Вена. 11 сентября
Пансион мадам Кортус
Вдарившись мордой об широкую грудь прародины, я не устоял. Неделю пил, потом влюбился. Влюбившая меня метиска свалила в Рим со своими сомнительными кровями, а я обратно сел за роман.
А вышло вот что. Долго сомневался, писать ли тебе вообще, поскольку, как я поимел случай убедиться, ГБ не одиноко в своей любознательности, но потом плюнул. Объяснить-то надо, а переписывать первую часть письма согласно требованиям военной цензуры я не в состоянии. Ты за мои высказывания не отвечаешь, а за себя я отвечу. Так отвечу, что одним государством меньше будет.
Как явствует из заявления, они перерыли всё до строчки, и помимо текстов, которые, ежу ясно, принадлежат не одному автору, я лишь редактировал сборники, но как ты понимаешь, никого за… не тянул, они надыбали переписку с Союзом писателей по поводу издания коллективного сборника[72]. Охапкин (говорил ли я тебе?) входил в редколлегию, но по зрелом размышлении «вовремя» вышел. Я пообещал набить ему морду, остались мы с Кривулиным, Пазухиным, Борей Ивановым и Ю. Вознесенской расхлебывать эту кашу. Олег же пошел на поклон к Холопову[73] и написал мне весьма идиотское письмо с требованием ничего его на Западе не публиковать (а антология там уже полтора года лежит). Натурально, я взял это письмо вместе с архивом, дабы показать Олеговым западным благодетелям, Сюзанне в частности, что он за человек.
28-го я сам явился в израильское посольство справиться насчет материалов. Меня вежливо продержали полтора часа в пустой приемной, после чего предъявили это письмо. Я взорвался, наговорил им массу приятных вещей, но они же дипломаты, бровью не повели, а вот я запил.

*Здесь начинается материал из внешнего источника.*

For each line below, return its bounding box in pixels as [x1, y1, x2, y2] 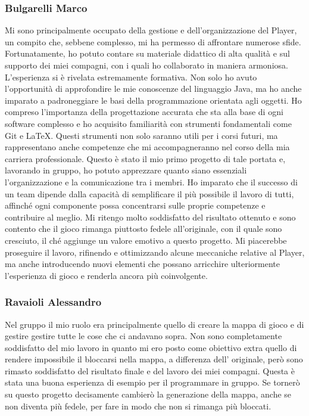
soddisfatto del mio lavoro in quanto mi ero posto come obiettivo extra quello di [5, 341, 297, 353]
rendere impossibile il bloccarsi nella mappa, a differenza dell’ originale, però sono [5, 353, 303, 365]
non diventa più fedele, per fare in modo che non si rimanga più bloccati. [5, 399, 271, 412]
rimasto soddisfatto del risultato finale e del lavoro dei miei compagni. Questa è [5, 364, 295, 377]
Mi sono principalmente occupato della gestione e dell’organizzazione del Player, [5, 24, 297, 36]
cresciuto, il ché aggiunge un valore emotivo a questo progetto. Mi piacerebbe [5, 234, 287, 246]
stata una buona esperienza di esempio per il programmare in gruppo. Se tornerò [5, 376, 300, 389]
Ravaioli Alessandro [5, 294, 102, 309]
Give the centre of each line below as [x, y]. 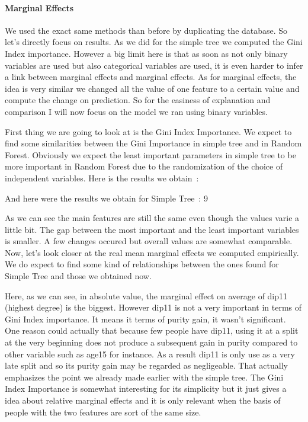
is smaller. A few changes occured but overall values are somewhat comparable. [149, 241]
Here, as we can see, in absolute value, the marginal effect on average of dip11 [146, 295]
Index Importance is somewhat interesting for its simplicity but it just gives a [146, 389]
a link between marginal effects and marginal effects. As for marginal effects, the [151, 77]
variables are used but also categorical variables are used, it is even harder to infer [154, 65]
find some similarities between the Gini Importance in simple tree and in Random [153, 143]
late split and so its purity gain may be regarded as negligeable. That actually [146, 365]
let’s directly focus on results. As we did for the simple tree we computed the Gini [154, 42]
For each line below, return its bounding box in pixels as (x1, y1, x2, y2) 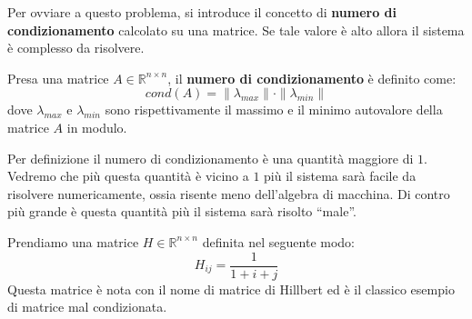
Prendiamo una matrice (7, 232, 139, 251)
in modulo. (66, 117, 127, 136)
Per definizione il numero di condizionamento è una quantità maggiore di (7, 148, 414, 167)
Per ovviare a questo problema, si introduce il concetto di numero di (7, 3, 397, 21)
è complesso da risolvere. (7, 38, 145, 57)
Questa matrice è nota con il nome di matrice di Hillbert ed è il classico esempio (7, 279, 455, 298)
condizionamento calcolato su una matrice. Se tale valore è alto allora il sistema (7, 20, 465, 39)
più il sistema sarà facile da (264, 166, 417, 185)
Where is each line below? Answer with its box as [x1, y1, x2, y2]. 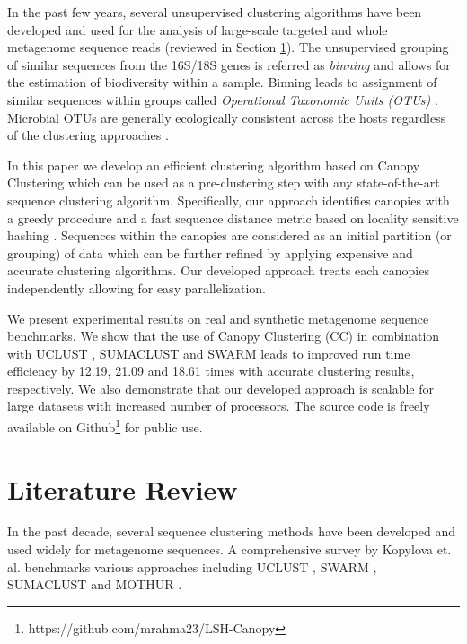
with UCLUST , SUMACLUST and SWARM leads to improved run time [7, 344, 410, 362]
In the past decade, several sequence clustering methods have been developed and [7, 522, 455, 541]
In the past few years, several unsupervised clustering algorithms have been [7, 3, 422, 21]
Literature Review [7, 470, 238, 507]
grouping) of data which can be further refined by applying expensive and [7, 243, 413, 262]
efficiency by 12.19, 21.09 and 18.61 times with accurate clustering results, [7, 361, 415, 380]
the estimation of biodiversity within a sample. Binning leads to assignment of [7, 73, 437, 91]
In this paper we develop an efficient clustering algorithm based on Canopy [7, 155, 420, 174]
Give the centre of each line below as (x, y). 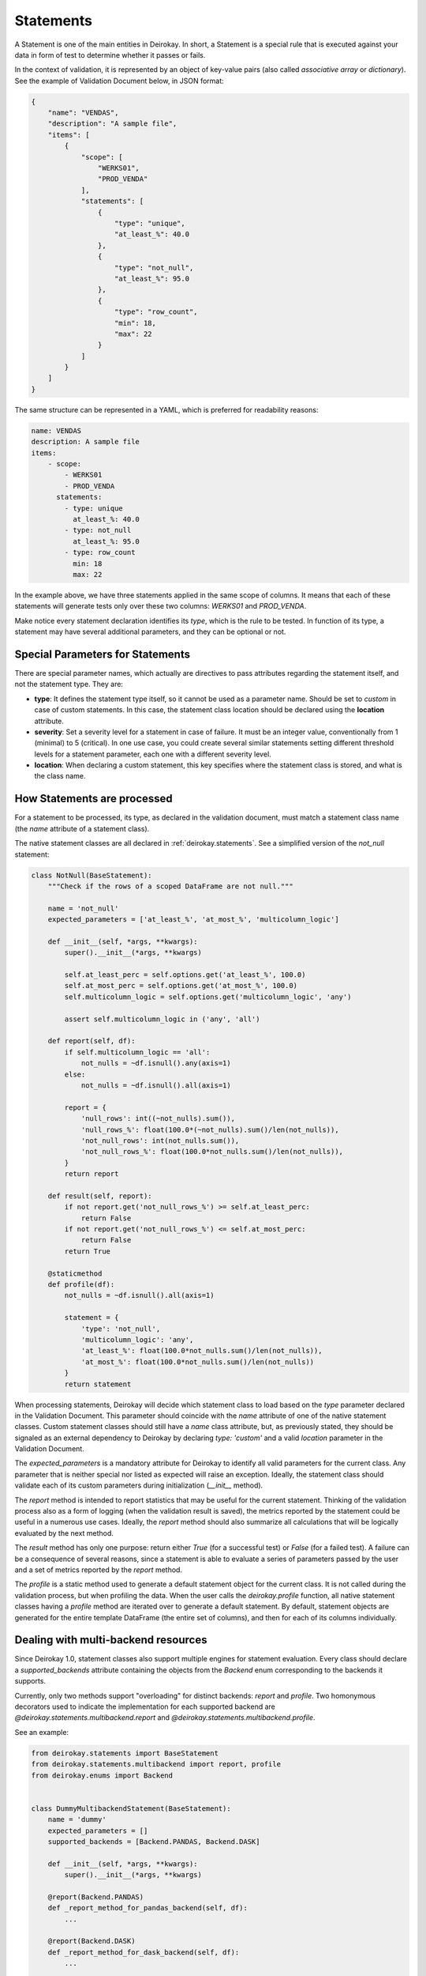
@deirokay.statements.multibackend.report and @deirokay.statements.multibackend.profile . (165, 1718)
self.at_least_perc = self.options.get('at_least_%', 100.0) (185, 975)
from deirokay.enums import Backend (102, 1775)
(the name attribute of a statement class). (82, 828)
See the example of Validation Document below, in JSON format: (119, 81)
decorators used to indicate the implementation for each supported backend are (145, 1706)
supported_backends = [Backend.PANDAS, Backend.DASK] (154, 1841)
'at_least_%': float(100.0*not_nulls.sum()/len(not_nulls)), (202, 1351)

После чего я позвонил Мишке, пожаловался ему, он вычислил Володю Максимова, и тот известил Агурского. А я лег в прострации на диване и начал пространно объяснять, что и с кем я сделаю. Прибавилось и еще: меня выгнали из еврейского отеля и перевели в русский. Набезобразничали мои еврейские друзья, написали дурацкие стихи на кухне, редкостно безграмотные. Обвинили, натурально, в этом русского поэта. Скандал разгорелся из-за куриных костей для еврейского пинчера и русской борзой. Победили хозяева пинчера, поскольку я отродясь на кухне не был. Русско-еврейские проблемы обретают здесь обратную окраску. Достается на этот раз русским. А каким, неважно. В результате я ничего не сделал, лежу теперь у мадам Кортус, хорошо, тут кухни и вообще нет, четыре дня уже, но никого не видел, правда, и телефона нет, и мне теперь вся Европа и Америка не могут дозвониться. Телефон в комнате двух подруг, они никого не зовут. Пишу уже третью часть романа. Перевалило за 4 печатных листа, роман приобретает ярко анти… окраску.

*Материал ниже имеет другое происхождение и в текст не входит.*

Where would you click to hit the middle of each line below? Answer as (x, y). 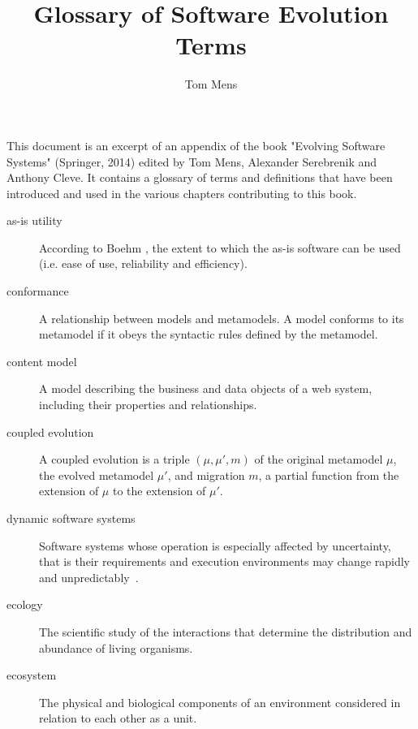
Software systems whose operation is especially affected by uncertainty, (215, 545)
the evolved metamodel (97, 474)
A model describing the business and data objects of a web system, (206, 388)
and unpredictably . (89, 577)
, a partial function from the (329, 474)
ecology (25, 604)
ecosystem (32, 675)
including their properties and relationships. (148, 405)
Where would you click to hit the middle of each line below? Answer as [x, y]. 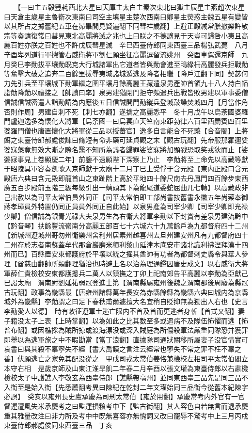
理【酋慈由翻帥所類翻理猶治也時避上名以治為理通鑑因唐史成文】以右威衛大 [123, 264]
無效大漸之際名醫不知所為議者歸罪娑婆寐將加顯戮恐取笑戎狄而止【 [136, 149]
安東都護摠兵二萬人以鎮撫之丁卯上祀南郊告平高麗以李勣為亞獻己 [146, 273]
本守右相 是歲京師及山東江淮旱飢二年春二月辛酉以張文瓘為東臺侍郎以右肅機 [126, 368]
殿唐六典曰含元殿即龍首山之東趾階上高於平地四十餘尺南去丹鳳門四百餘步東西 [126, 178]
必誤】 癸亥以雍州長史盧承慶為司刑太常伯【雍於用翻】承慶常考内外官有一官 [124, 396]
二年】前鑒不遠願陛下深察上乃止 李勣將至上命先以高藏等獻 [153, 159]
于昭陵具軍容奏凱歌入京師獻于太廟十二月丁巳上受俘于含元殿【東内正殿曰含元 [126, 168]
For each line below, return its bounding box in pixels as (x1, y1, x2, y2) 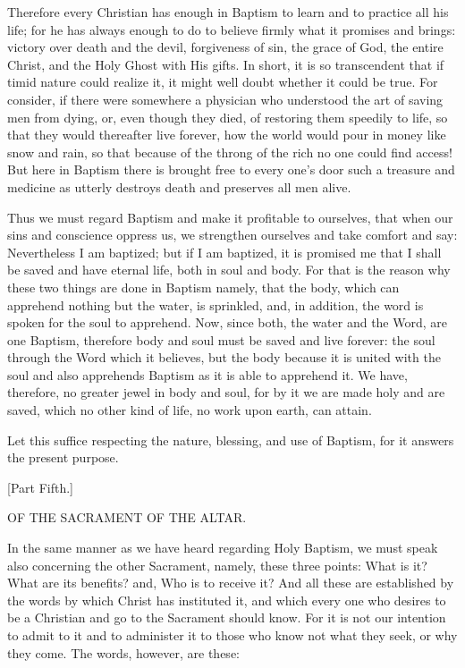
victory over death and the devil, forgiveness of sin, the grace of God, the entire (7, 38, 444, 56)
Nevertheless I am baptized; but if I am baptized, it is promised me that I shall (7, 242, 442, 261)
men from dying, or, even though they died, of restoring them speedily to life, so (7, 107, 448, 126)
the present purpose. (7, 448, 119, 467)
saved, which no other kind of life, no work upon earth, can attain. (7, 401, 372, 419)
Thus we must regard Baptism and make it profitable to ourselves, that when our (7, 207, 453, 226)
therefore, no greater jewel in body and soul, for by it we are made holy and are (7, 383, 445, 402)
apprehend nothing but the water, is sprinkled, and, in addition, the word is (7, 295, 424, 314)
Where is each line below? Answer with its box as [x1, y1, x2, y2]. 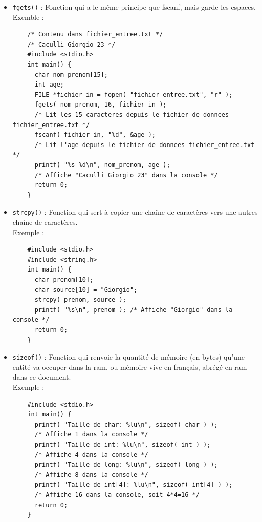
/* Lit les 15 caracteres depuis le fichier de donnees [34, 111, 229, 118]
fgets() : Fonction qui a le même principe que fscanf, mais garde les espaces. [12, 2, 256, 12]
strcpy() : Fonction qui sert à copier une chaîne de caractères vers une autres [12, 206, 258, 217]
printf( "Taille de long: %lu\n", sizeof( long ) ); [34, 461, 218, 469]
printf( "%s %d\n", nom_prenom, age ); [34, 161, 170, 169]
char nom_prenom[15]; [34, 71, 108, 78]
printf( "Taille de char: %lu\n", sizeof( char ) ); [34, 421, 218, 428]
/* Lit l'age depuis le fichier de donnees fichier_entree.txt [34, 141, 255, 149]
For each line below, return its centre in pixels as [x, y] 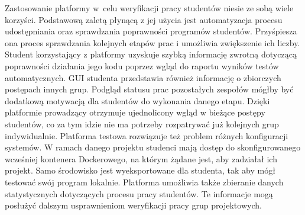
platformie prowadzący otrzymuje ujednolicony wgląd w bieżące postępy [135, 112]
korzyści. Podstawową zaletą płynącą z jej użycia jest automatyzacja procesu [144, 19]
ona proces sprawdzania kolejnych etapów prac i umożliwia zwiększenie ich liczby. [152, 42]
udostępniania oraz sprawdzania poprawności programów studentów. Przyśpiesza [151, 31]
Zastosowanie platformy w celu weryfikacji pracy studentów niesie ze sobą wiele [149, 8]
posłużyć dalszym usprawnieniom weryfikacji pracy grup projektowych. [133, 205]
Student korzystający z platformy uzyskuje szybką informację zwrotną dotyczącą [151, 54]
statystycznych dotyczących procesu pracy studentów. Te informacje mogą [139, 193]
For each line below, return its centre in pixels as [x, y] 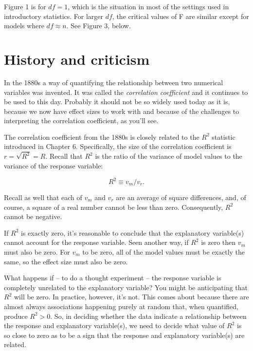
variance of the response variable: [54, 165]
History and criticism [77, 59]
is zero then [218, 242]
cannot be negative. [33, 216]
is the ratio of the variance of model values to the [169, 156]
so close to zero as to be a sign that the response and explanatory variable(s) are [124, 335]
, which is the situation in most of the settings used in [148, 6]
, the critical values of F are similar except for [181, 16]
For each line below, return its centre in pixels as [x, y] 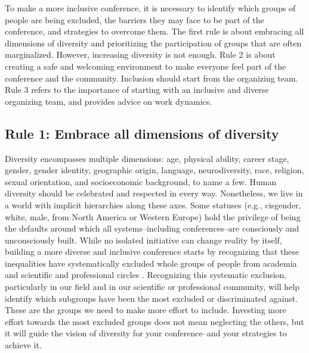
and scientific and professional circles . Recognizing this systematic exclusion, [146, 275]
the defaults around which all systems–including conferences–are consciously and [152, 228]
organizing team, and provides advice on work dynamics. [109, 101]
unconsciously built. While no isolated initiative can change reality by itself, [143, 240]
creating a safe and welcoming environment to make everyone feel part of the [146, 66]
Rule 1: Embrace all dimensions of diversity [142, 133]
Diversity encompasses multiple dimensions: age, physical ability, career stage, [147, 158]
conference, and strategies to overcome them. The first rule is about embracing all [154, 31]
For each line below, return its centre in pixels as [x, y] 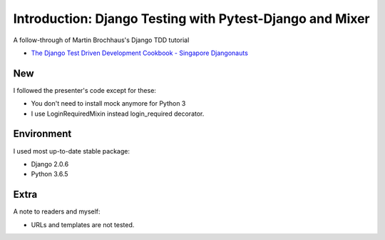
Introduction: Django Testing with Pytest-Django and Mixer [191, 19]
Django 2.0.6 [50, 164]
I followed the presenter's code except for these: [85, 90]
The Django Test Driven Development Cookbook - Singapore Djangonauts [140, 53]
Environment [42, 134]
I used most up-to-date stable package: [72, 151]
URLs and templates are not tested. [83, 224]
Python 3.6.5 [50, 174]
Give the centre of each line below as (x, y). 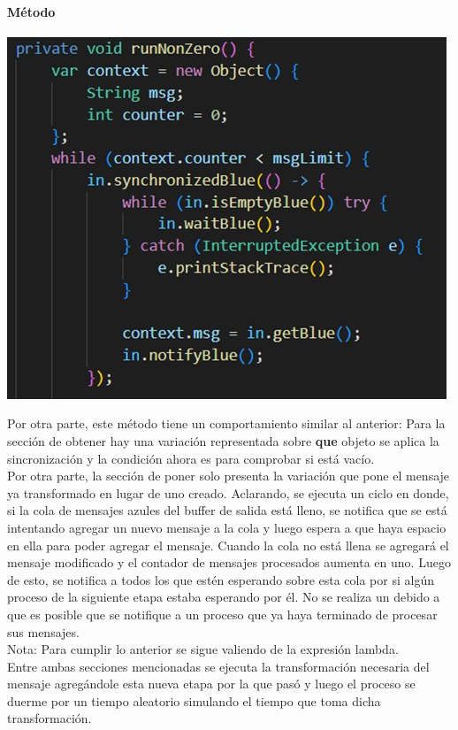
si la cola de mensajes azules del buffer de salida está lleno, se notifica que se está (227, 510)
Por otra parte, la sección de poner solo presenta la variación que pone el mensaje (229, 476)
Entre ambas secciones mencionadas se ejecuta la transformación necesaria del (218, 666)
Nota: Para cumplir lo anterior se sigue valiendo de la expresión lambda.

С Россией меня блокировали наглухо. Ни одно письмо ни в одну сторону еще не дошло. Телефон они не глушат, поскольку сами слушают (правда, и письма ведь тоже читают), теперь <он> для меня недостижим. Документов никаких получить я не могу, поскольку вместе с архивом у меня зажали и всякие свидетельства о рождении (но их я отправлял отдельно – официально, и поэтому не вздрагиваю). А меня приглашают: в Швейцарию, в Боден (несколько лекций), в Париж, в Гренобль (по вопросам публикации), и мне еще надо в Рим, где моя любовь. Оплачивают дороги и прочее. То же и в Штатах. Приглашен для разовых лекций в Йель, Вашингтон, Мичиган, а пока сижу на 45 вшиллингов в день и еще швыряют меня из пансиона в пансион. Пансионизм мне претит во всех видах, это во мне испанская кровь говорит.
В общем, Эстер, впечатление такое, что они боятся моего архива (мало ли…) и пока не боятся меня. А зря. Следовало бы наоборот. Я ведь им ничем не обязан, поскольку приглашение у меня было во Францию, и через Израиль я ехал не по доброй воле. Можно, в конце концов, драться и на четыре фронта – мне не привыкать. Не люблю только разочаровываться в союзниках.